String-like collective atomic motion in the melting and freezing of nanoparticles.

The melting of a solid represents a transition between a solid state in which atoms are localized about fixed average crystal lattice positions to a fluid state that is characterized by relative atomic disorder and particle mobility so that the atoms wander around the material as a whole, impelled by the random thermal impulses of surrounding atoms. Despite the fundamental nature and practical importance of this particle delocalization transition, there is still no fundamental theory of melting and instead one often relies on the semi-phenomenological Lindemann-Gilvarry criterion to estimate roughly the melting point as an instability of the crystal lattice. Even the earliest simulations of melting in hexagonally packed hard discs by Alder and Wainwright indicated the active role of nonlocal collective atomic motions in the melting process, and here we utilize molecular dynamics (MD) simulation to determine whether the collective particle motion observed in melting has a similar geometrical form as those in recent studies of nanoparticle (NP) interfacial dynamics and the molecular dynamics of metastable glass-forming liquids.

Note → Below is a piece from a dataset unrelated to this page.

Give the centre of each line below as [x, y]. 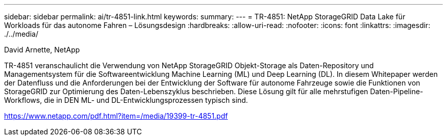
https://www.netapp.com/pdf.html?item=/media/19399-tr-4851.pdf [116, 116]
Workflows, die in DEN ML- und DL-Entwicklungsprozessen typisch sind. [126, 100]
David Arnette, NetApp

We indeed find string-like collective atomic motion in NP melting that is remarkably similar in form to the collective interfacial motions in NPs at equilibrium and to the collective motions found in the molecular dynamics of glass-forming liquids. We also find that the spatial localization and extent of string-like motion in the course of NP melting and freezing evolves with time in distinct ways. Specifically, the collective atomic motion propagates from the NP surface and from within the NP in melting and freezing, respectively, and the average string length varies smoothly with time during melting. In contrast, the string-like cooperative motion peaks in an intermediate stage of the freezing process, reflecting a general asymmetry in the dynamics of NP superheating and supercooling.